Beyond those initially killed in a potential strike, the Iranian government's lack of readiness for handling widescale radiation exposure could exponentially raise the death toll, Semnani says. His study,published by the University of Utah's Hinckley Institute of Politics and the nongovernmental organization Omid for Iran, outlines Iran's poor record of emergency response, and  notes that its civilian casualties from natural disasters such as earthquakes have been far greater than those suffered during similar disasters in better prepared countries such as Turkey. With virtually no clinical capacity or medical infrastructure to deal with widescale radiocative fallout, or early warning systems in place to limit exposure, Iran would be swiftly overwhelmed by the aftermath of a strike. The government's woeful unpreparedness remains unknown to most Iranians. "This issue is a red line, the [Iranian] media can't go near it," says Jamshid Barzegar, a senior analyst at BBC Persian. "To talk about this would be considered a weakening of people's attitudes. The government only speaks of tactics and resistance, how unhurt Iran will be by an attack."

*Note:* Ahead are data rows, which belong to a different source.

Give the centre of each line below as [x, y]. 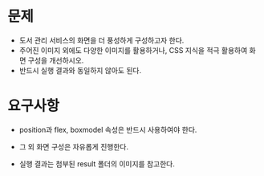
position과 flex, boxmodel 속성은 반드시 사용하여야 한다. [108, 129]
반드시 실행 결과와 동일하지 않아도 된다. [80, 70]
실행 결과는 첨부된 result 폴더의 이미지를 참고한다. [97, 164]
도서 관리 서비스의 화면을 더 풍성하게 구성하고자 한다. [102, 40]
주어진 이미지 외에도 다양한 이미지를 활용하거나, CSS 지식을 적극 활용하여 [133, 50]
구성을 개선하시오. [56, 60]
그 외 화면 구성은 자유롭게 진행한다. [74, 146]

But if the aftermath of a war remains murky to most Iranians, their anticipation of its inevitability is growing. The commander of Iran's Revolutionary Guards, Mohammad Ali Jafari, told Iranians last week that "we must all prepare for the upcoming war." His warning, the bluntest yet by a senior official, that Iran and Israel would enter a "physical conflict," has raised expectations of an attack amongst Iranians, who are typically accustomed to dismissing such talk. When reformist MP Mohammed Reza Tabesh criticized  Jafari's remarks in parliament, the hard-line majority shouted him down with cries of "Allaho Akbar." "When people see their top military commander and officials speaking of the inevitability of war, the belief sinks in," says Barzegar.

Whether Iranian officials actually think Israel is closer to launching an attack than it has been in the past, or their readiness rhetoric is meant to convey their own unflappability, the Iranian public is left with greater uneasiness and less real information than ever. Sterile media speculation in Israel and the United States ignores the question of civilian casualties, portraying an attack on Iran as a tidy pinpoint strike like those Israel has carried out against Iraq and Syria. Iran, for its part, claims the number of casualties it might sustain will be tolerable. "Hawks on both sides, Israel and the United States, and Iran, want to underplay the level of casualties," says Ali Ansari, an Iran expert at Scotland's University of St. Andrews. "But both sides are wildly wrong, there will be quite devastating consequences. It will be a mess."